SunScreen 3.2 Administrator's Overview

Creating Common Objects and Policies for Multiple Screens

When creating common objects and policies for multiple Screens, the object or policy rule by default applies to all Screens controlled by that primary Screen. You can restrict an object or rule to a single Screen by specifying its name in the Screen field in objects and rules.

While you could restrict all your objects and rules to a single Screen, the power of centralized administration comes when you can use common objects and rules to apply to multiple Screens.

Most common objects are applicable to all Screens, but sometimes an object such as an address object called Inside may be different on different Screens. In this case, make the names unique by adding a suffix or prefix to the name (for example Inside-East and Inside-West) rather than using the Screen option to restrict the scope of the object.

Interface Objects

You generally need to limit interface objects to a specific Screen because the names must be the name of the network interface on that system. Because the names of these objects must match those of the Solaris network devices they configure, use the Screen entry in the interface object to restrict that object to a single Screen.

Policies

Policies for a centralized management group are the same as any other policies and consist of a set rules that control the behavior of the centralized management group. You set up rules for the entire centralized management group of Screens using the administration GUI.

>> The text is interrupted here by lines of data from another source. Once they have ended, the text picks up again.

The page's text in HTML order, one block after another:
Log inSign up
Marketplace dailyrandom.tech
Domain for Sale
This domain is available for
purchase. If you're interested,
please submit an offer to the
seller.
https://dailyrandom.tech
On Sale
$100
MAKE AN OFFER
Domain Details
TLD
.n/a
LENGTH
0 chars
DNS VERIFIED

Policies and all configuration objects reside on the primary Screen. The primary Screen pushes the rules that apply to the remote Screens out to the Secondary Screens when the policy is activated. Each rule in the policy can be applied to all Screens or just one.

The policy is sent over an encrypted connection to the secondary Screens. The policy is then complied locally on each secondary Screen. The compiled policy is stored on the primary Screen.

The primary Screen "pings" the secondary Screens before it activates a policy and sends the administrator a message if there is a problem. The primary can push a policy to the other secondary Screens in a centralized management group even if one of the secondary Screens doesn't respond to the ping. A policy that is being pushed out to the secondary Screens is activated in parallel on all the secondary Screens. The primary Screen does not have to wait for each secondary Screen to compile the policy separately before sending it out to the next secondary Screen.

You cannot edit an activated policy on the primary Screen. You also cannot directly edit a policy from a Secondary Screen.